We obtained the Pearson correlation coefficient between abundances of pairs of genera, between genera and other continuous variables (i.e., questionnaire answers, pH), and between pairs of variables. We performed the Kruskal-Wallis rank sum test between categorical variables (i.e., questionnaire, stomatotype) and abundances or other continuous variables. In those cases where the Kruskal-Wallis test was statistically significant, the differential groups and the direction of their difference (greater or less than other groups) was determined by ANOVA using the aov and TukeyHSD functions from the base R package stats v3.4.1. We also performed chi-squared tests between categorical values as well as between those variables and the presence/absence of OTUs. In all cases, we applied the Bonferroni correction to adjust the p values by the number of comparisons. Correlation heatmaps, boxplots, and volcano plots were generated using ggplot2 v2.2.1 (https://cran.r-project.org/package=ggplot2), and association plots were generated using the assoc function from the R package vcd v1.4-3 (https://cran.r-project.org/package=vcd). In general, all of our statistical analyses considered all 1319 samples, except for the instances that are specifically mentioned in the text (i.e., by referring to a correlation affecting students), we did so with subsets of the samples, including students only (1297 of the 1319 samples) or those samples not drinking primarily from bottled water (814 of the 1319 samples). To assess the robustness of correlations with pH to stochastic variations within the precision range of the measurements, we performed a computational test, changing measured pH value of each saliva sample to a random number within the precision range (± 0.5). We repeated this 1000 times and measured whether reported significant correlations were still existing. For all reported correlations, they remained in 100% of the cases.

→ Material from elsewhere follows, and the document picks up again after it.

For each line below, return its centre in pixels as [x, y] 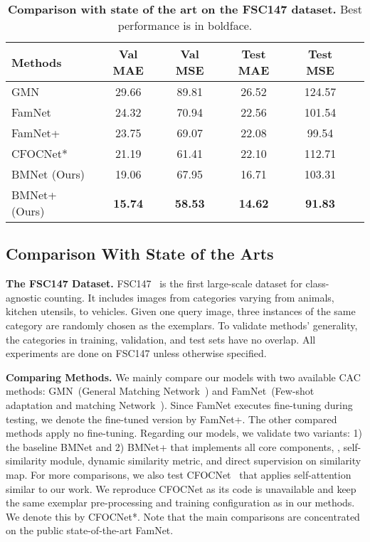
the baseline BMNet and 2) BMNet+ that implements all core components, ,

We produced maps with distributions of various values using shape files for Spain obtained from the GADM database of Global Administrative Areas (http://gadm.org/). We used the readShapeSpatial function from the R package maptools v0.9-2 (https://cran.r-project.org/package=maptools) which creates a Spatial DataFrame object that can be used to plot values in different regions of a map, and the boxed.labels function from the R package plotrix v3.6-6 (https://cran.r-project.org/package=plotrix) to include labels for regions on the figure.
We are thankful to all students, teachers, and other citizens that participated in the “Saca La Lengua” project by contributing samples and sharing ideas. Only with their effort are studies like this possible. The authors acknowledge CRG Genomics Core Facility, CRG Bioinformatics Core Facility, CRG biomolecular screening and protein technologies unit, CRG communication and public relationships department, and UCT ICTS High Performance Computing unit for providing access to the computing facilities. CRG authors acknowledge the Spanish Ministry for Economy, Industry and Competitiveness (MEIC) for the EMBL partnership, and Centro de Excelencia Severo Ochoa.
The project was financed by CRG through Genomics and Bioinformatics Core Facilities funds, and byEduCaixa programme through funds from the Fundación Bancaria “La Caixa,” with the participation of the Center for Research into Environmental Epidemiology (CREAL), and the “Center d’Excellència Severo Ochoa 2013-2017” programme (SEV-2012-02-08) of the Ministry of Economy and Competitiveness. Eppendorf, Illumina, and ThermoFisher sponsored the research by donating some materials and reagents. David Harris Onywera was supported by a grant from the CRG-Novartis-Africa Mobility Program. TG group acknowledges support of the Spanish Ministry of Economy and Competitiveness grant BFU2015-67107 cofounded by European Regional Development Fund (ERDF); of the CERCA Programme/Generalitat de Catalunya; from the European Union’s Horizon 2020 research and innovation programme under the Marie Sklodowska-Curie grant agreement no. H2020-MSCA-ITN-2014-642095.
Availability of data and materials
The fastq files for the 1319 samples used for the analyses in this study were uploaded to the Sequence Read Archive (SRA) with the BioProject accession number PRJNA427101 and can be found here: https://www.ncbi.nlm.nih.gov/bioproject/PRJNA427101.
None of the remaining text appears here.